# sphere cone problem

• March 8th 2009, 09:19 AM
sphere cone problem
The radius of a sphere is 3 cm. The radius of the base of a cone is also 3 cm.
The volume of the sphere is 3 times the volume of the cone.

Work out the curved surface area of the cone, giving your answer as a multiple of pi.

Thanks.
• March 8th 2009, 09:51 AM
Volume of sphere and come
Quote:

The radius of a sphere is 3 cm. The radius of the base of a cone is also 3 cm.
The volume of the sphere is 3 times the volume of the cone.

Work out the curved surface area of the cone, giving your answer as a multiple of pi.

Thanks.

The volume of a sphere is $\frac{4}{3}\pi r^3$, and the volume of a cone is $\frac{1}{3}\pi r^2h$. So:

$\frac{4}{3}\pi r^3 = 3\times \frac{1}{3}\pi r^2h = \pi r^2h$

$\Rightarrow h = \frac{4}{3}r = 4$ cm.

Can you finish it now?

• March 8th 2009, 11:13 AM
earboth
Quote:

The radius of a sphere is 3 cm. The radius of the base of a cone is also 3 cm.
The volume of the sphere is 3 times the volume of the cone.

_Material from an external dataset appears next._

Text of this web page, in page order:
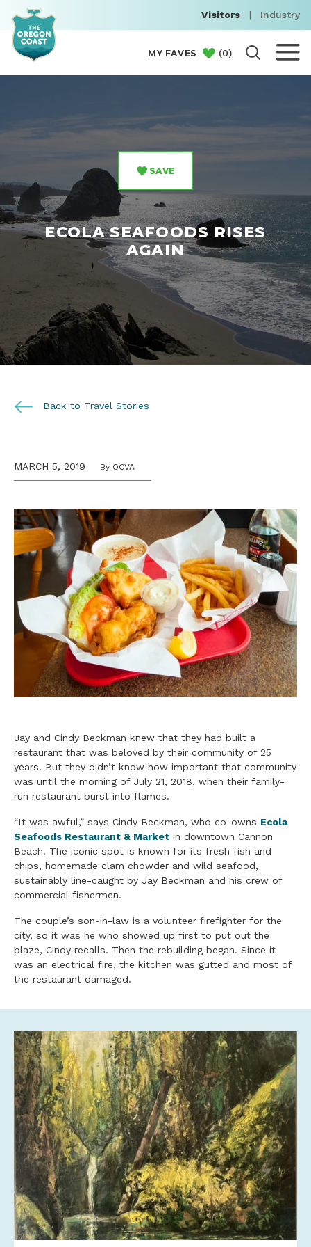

Work out the curved surface area of the cone, giving your answer as a multiple of pi.

Thanks.

Let s denote the slanted height, r the radius of the base circle and h the height of the cone. Then the curved surface of a cone is a sector of a circle with radius s. The area of the curved surface, the area of the complete circle, the circumference of the base circle = arc of the sector and the circumference of the complete circle are directly proportional:

$\dfrac{a_{cs}}{\pi s^2} = \dfrac{2\pi r}{2\pi s}~\implies~a_{cs} = \dfrac{2\pi r}{2\pi s} \cdot \pi s^2 = \boxed{\pi r s}$
• March 8th 2009, 11:17 AM
Quote:

Hello GAdamsThe volume of a sphere is $\frac{4}{3}\pi r^3$, and the volume of a cone is $\frac{1}{3}\pi r^2h$. So:

$\frac{4}{3}\pi r^3 = 3\times \frac{1}{3}\pi r^2h = \pi r^2h$

$\Rightarrow h = \frac{4}{3}r = 4$ cm.

Can you finish it now?

Hmm...not sure.
• March 8th 2009, 11:25 AM
Surface area of cone

earboth has given you the formula for the curved surface area of a cone. You now need to work out the value of $s$, which you can do using Pythagoras' Theorem. (It's the easiest right-angled triangle of all!)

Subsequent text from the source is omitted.